The Flat-Earth Myth — 2 Comments

  1. Wow are you ignorant. Not stupid, but ignorant. The earth IS flat and you have been brainwashed by the world. The bible specifically states the earth rests on pillars and does not move. The “circle of the earth” from Isaiah, is from the perspective of looking DOWN on it. The earth is also God’s “footstool”. I don’t know how anybody can rest their feet on a footstool spinning and moving tens of thousands of miles an hour through space. And what of the firmament? Strong it is said to be in the bible. You have been brainwashed by NASA and the world. You need to actually STUDY this from a biblical perspective and THEN maybe you will see the curvature of the earth does not exist. Many experiments have been done that prove this. You can easily do them yourself. Believe the scriptures and wake up.

    • Mark,
      In all seriousness, I don’t know if you are being serious or just trying to mock the Bible. The Bible does not demand that the earth is flat. The only references to something that could be interpreted as a flat earth are found in poetic language which features a lot of figurative language. The historical narrative passages do not give any indication of a flat earth.
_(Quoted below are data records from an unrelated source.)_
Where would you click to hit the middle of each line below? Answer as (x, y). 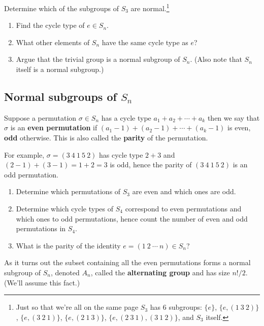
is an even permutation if (54, 128)
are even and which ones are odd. (184, 191)
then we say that (234, 117)
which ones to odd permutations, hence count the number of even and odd (132, 218)
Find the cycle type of (50, 25)
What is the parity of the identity (68, 245)
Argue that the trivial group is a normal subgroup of (98, 59)
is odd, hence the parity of (151, 165)

      We have more than enough observational evidence (not brainwashing from NASA) that the earth is spherical. Our airplane routes do not take straight routes but follow more of an arc because it is a shorter route due to the curvature of the Earth. If the earth were truly flat, then we wouldn’t have the various time zones, since sunrise and sunset would be at the same time for everyone (unless the Antipodes existed on the other side of the world, then their sunset would be our sunrise and their sunrise would be our sunset). If you are at a high enough altitude you can see the curvature of the earth. The fact that you can sail or fly in one direction and eventually end up back where you started shows that the Earth isn’t flat.
      These are just a few of the reasons that don’t come from NASA to show that the Earth is not flat.